Chopra issued a statement accompanying the complaint that referred to ABC Mouse as a “roach motel,” a term coined by Harry Brignull (also the first to use the phrase “dark pattern”), “where it is easy to get in, but almost impossible to escape.” Chopra listed examples of common roach motel tactics, stating “these digital traps can come in the form of forced continuity programs that make it difficult to cancel charges, trick questions to frustrate user choice, or through free trials that automatically convert into paid memberships.”
Chopra described how ABC Mouse deliberately designed its service to be hard to cancel. The link to the cancelation was “buried” in the website and “families who tried to cancel through the website were forced to click through a labyrinth of pages urging them not to cancel.” The FTC complaint alleged ABC Mouse used a negative option feature, which is when in “an offer or agreement to sell or provide any goods or services, [there is] a provision under which the consumer’s silence or failure to take an affirmative action to reject goods or services or to cancel the agreement is interpreted by the seller as acceptance of the offer.”
This matter is now pending court approval of a proposed settlement. Terms of the stipulated final order include ABC Mouse (1) being prohibited from misrepresenting negative options; (2) being required to make certain disclosures relating to negative options; (3) obtaining express informed consent for a negative option; (4) providing consumers with a simple mechanism to cancel negative option features; (5) paying a $10 million fine; and (6) maintaining all records necessary to demonstrate compliance with the order for 20 years.
Chopra further stated, “the agency must deploy these tools to go after large firms that make millions, or even billions, through tricking and trapping users through dark patterns.” He went on to conclude the FTC “needs to methodically use all of our tools to shine a light on unlawful digital dark patterns, and we need to contain the spread of this popular, profitable, and problematic business practice.” This seems to signal the FTC will be closely monitoring companies’ dark pattern use.
Federal legislation
There have been several recent bills introduced in the U.S. Senate that included provisions designed to curb the use of dark patterns.
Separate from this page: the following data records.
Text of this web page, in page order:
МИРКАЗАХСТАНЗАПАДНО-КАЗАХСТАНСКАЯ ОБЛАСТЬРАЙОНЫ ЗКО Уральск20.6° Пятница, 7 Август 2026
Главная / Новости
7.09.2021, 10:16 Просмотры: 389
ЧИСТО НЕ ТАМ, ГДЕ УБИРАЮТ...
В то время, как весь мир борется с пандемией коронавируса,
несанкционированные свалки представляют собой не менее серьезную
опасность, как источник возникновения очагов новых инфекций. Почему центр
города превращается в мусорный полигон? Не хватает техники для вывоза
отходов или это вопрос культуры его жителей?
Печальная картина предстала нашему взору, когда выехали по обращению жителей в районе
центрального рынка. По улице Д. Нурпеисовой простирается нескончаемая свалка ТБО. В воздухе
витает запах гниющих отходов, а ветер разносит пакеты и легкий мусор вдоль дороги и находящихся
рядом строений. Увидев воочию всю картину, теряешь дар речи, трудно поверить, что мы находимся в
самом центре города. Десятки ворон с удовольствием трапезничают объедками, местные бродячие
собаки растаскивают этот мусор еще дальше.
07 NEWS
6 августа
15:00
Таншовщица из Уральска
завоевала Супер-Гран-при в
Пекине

The Deceptive Experiences to Online Users Reduction Act, introduced April 9, 2019, by Sens. Warner, D-Va., and Fischer, R-Neb., was aimed at using the powers of the FTC to limit the ability of online providers to use dark patterns to influence online consumer behavior.
The DETOUR Act stated in Section 3: “It shall be unlawful for any large online operator ... to design, modify, or manipulate a user interface with the purpose or substantial effect of obscuring, subverting, or impairing user autonomy, decision-making, or choice to obtain consent or user data.”
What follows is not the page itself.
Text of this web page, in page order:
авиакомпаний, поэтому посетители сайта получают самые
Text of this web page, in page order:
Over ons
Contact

This bill also would have allowed for the creation of an association of the large online operators (online companies with more than 100,000,000 users in a 30-day period) that could create rules and regulations for their members as long as those rules and regulations were in line with the DETOUR Act and FTC policies.
More recently, Sen. Roger Wicker, R-Miss., introduced the Setting an American Framework to Ensure Data Access, Transparency, and Accountability Act, which incorporates the DETOUR ACT into Section 206. The SAFE DATA Act prohibits manipulating a user’s interface to compel compulsive usage, including auto-play, for sites that are directed at users under the age of 13. (IAPP Senior Westin Research Fellow Müge Fazlioğlu, CIPP/E, CIPP/US, analyzed the SAFE DATA Act and how it compares to other federal privacy legislation for Privacy Tracker.) Regardless of the eventual fate of the SAFE DATA Act, it is clear that dark pattern regulation is an issue legislators are aware of and may include in future privacy legislation.
CCPA
The California Consumer Privacy Act gives Californians control over their data and regulates what businesses can do with that data. One of the key tenets of the CCPA is the need for transparency and meaningful consumer consent.
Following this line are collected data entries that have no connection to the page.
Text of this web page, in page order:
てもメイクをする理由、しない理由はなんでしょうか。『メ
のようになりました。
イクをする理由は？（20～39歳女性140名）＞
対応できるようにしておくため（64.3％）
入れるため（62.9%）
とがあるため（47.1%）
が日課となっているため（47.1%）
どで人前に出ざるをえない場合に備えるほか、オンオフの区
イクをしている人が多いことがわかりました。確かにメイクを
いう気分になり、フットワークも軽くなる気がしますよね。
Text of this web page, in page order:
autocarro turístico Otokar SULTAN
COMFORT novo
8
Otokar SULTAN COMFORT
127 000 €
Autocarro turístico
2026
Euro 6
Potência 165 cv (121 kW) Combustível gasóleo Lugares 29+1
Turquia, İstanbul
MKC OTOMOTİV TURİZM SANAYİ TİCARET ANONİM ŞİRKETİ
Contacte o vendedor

On Oct. 12, 2020, the California attorney general announced a new round of proposed modifications to the CCPA. Included in these proposed regulations is a new provision (Section 999.315(h)) limiting the number of steps it takes for a consumer to opt out of the sale of personal information to no more than the number of steps it takes for the consumer to opt in to the sale. Additionally, the proposed regulations would prohibit a business from using confusing language when the consumer tries to opt out (999.315(h)(2)). The regulations also prevent the business from making the consumer read or listen to a list of reasons not to opt out while trying to opt out (999.315(h)(3)).
On Oct. 28, 2020, a group of seven leading advertising and marketing trade associations issued comments to the pending regulations, specifically highlighting proposed Regulation 999.315(h)(3), the regulation that prevents businesses from making the consumer read or listen to a list of reasons not to opt out. They claimed that “as a result of the proposed modifications, consumers’ receipt of factual, critical information about the nature of the ad-supported Internet would be unduly hindered, thereby undermining a consumer’s ability to make an informed decision.” Additional comments stated the proposed regulations would run afoul of the first and fourteenth amendment and requested the proposed regulation be changed.
In addition to the proposed regulations, the California Privacy Rights Act ballot initiative, which recently passed, specifically addresses the use of “dark patterns.” The CPRA defines the term as “a user interface designed or manipulated with the substantial effect of subverting or impairing user autonomy, decision-making, or choice.” Section 1798.140(h) of the CPRA further provides that consent received through the use of dark patterns is not considered valid consent, while section 1798.185(a)(20) tasks the California attorney general with ensuring that a business’ opt-out link does not employ any dark patterns.
EU GDPR
Much like the CPRA, the discussion about dark patterns under the EU General Data Protection Regulation regime relates to the use of dark patterns and their effect on consent. In April 2019, France's data protection authority, the Commission nationale de l'informatique et des libertés, released a report discussing the importance of user interface design on user empowerment. Echoing Hartzog, the CNIL stressed design is critical to help protect privacy. The report also discussed how consent that was gathered using dark patterns does not qualify as valid consent freely given, stating, “the fact of using and abusing a strategy to divert attention or dark patterns can lead to invalidating consent.”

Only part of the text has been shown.